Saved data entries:
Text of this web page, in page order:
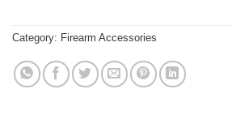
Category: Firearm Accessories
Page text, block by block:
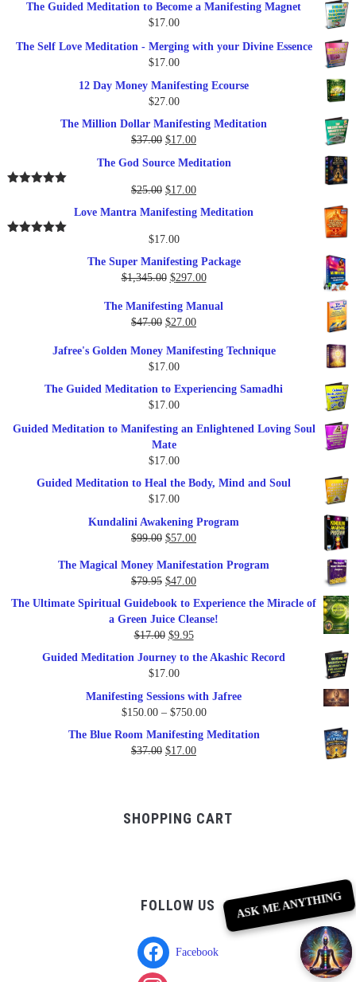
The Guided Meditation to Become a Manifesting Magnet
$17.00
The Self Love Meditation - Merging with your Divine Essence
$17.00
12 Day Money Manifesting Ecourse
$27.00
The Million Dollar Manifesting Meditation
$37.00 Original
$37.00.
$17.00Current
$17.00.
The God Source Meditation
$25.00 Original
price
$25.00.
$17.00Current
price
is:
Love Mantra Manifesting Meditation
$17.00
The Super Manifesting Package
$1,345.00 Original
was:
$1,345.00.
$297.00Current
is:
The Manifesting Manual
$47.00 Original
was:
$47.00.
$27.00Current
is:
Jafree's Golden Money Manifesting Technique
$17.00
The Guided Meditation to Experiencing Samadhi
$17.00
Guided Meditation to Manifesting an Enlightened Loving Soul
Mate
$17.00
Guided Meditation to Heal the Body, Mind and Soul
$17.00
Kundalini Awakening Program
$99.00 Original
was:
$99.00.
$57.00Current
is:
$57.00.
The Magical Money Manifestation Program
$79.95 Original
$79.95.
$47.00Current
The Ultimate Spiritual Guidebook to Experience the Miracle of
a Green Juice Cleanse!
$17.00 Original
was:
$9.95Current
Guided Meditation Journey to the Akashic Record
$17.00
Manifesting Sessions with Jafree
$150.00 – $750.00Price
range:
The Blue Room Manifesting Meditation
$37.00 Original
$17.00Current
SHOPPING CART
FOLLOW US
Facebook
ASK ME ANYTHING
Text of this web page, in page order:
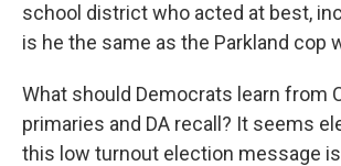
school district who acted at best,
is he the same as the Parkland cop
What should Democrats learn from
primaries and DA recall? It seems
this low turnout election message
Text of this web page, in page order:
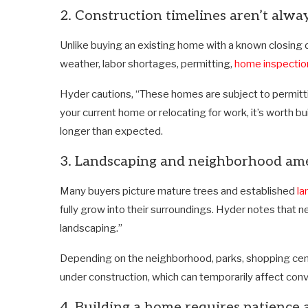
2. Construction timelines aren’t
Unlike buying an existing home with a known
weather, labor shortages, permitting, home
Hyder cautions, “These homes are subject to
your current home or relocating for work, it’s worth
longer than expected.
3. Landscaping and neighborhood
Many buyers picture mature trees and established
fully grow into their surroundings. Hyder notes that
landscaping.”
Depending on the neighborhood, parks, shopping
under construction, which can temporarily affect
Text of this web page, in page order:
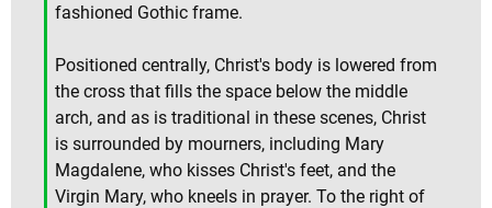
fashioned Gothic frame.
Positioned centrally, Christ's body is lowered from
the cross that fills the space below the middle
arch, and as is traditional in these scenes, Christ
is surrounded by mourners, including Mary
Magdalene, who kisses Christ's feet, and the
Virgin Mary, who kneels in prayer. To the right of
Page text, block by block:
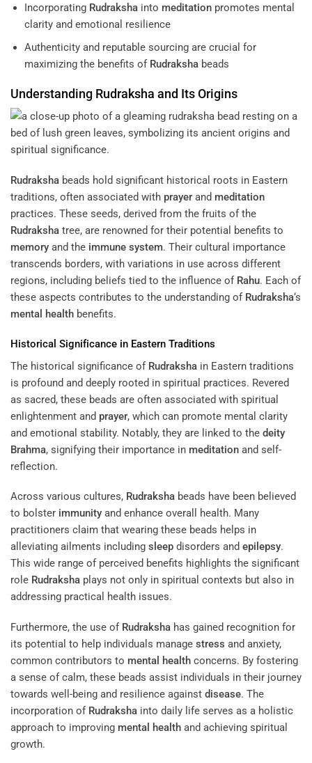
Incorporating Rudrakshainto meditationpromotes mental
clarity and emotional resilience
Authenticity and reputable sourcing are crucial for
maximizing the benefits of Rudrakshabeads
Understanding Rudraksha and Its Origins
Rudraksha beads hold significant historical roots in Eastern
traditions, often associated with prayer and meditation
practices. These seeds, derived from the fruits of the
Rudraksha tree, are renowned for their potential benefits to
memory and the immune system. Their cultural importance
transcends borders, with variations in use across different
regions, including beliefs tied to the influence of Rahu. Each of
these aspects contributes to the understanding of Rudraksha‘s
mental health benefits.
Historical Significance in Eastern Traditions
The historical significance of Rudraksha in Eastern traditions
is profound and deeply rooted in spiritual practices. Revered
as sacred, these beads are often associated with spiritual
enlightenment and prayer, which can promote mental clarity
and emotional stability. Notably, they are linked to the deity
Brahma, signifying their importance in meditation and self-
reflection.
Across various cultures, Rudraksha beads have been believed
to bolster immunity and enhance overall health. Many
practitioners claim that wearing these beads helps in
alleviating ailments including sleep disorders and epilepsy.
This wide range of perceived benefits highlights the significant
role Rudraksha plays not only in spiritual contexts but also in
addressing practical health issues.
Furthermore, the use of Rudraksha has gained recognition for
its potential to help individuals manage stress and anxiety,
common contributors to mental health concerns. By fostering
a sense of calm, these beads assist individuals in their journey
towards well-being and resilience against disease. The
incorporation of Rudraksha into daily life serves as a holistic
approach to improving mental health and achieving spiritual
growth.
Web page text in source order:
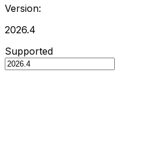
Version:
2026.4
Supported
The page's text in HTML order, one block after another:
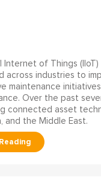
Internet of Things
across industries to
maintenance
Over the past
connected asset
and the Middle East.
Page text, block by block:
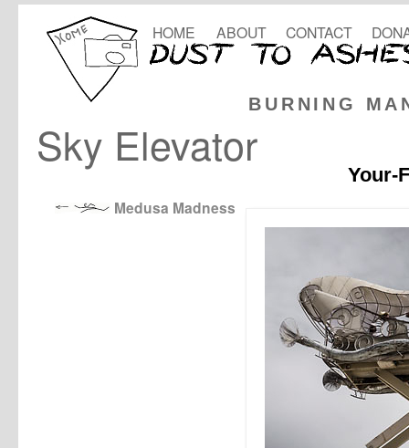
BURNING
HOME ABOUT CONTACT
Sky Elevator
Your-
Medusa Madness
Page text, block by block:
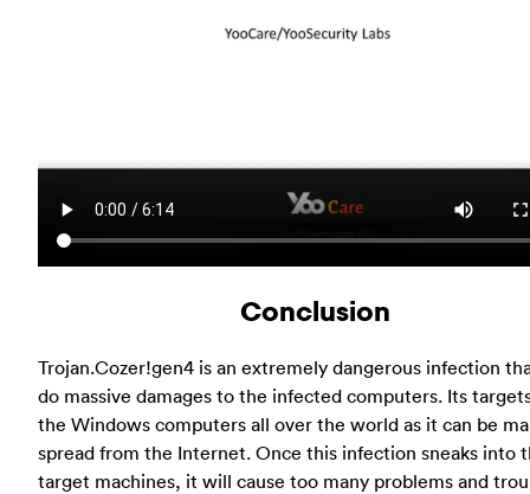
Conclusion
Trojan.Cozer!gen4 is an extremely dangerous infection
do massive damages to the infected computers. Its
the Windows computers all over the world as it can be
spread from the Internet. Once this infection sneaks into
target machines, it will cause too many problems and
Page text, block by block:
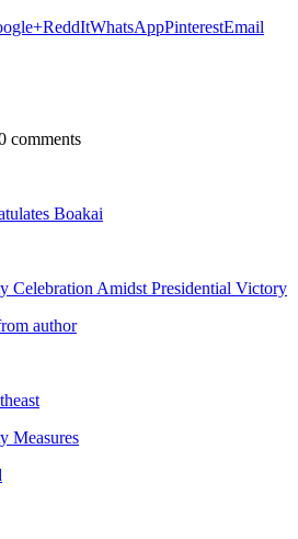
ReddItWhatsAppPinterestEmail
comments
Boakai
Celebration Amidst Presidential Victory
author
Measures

**Requirement**:
Only the lines above starting with the one with "as sacred, these" and going through the one with "incorporation of Rudraksha" are to be copied, word for word and with both ends kept.

**Answer space**:
as sacred, these beads are often associated with spiritual
enlightenment and prayer, which can promote mental clarity
and emotional stability. Notably, they are linked to the deity
Brahma, signifying their importance in meditation and self-
reflection.
Across various cultures, Rudraksha beads have been believed
to bolster immunity and enhance overall health. Many
practitioners claim that wearing these beads helps in
alleviating ailments including sleep disorders and epilepsy.
This wide range of perceived benefits highlights the significant
role Rudraksha plays not only in spiritual contexts but also in
addressing practical health issues.
Furthermore, the use of Rudraksha has gained recognition for
its potential to help individuals manage stress and anxiety,
common contributors to mental health concerns. By fostering
a sense of calm, these beads assist individuals in their journey
towards well-being and resilience against disease. The
incorporation of Rudraksha into daily life serves as a holistic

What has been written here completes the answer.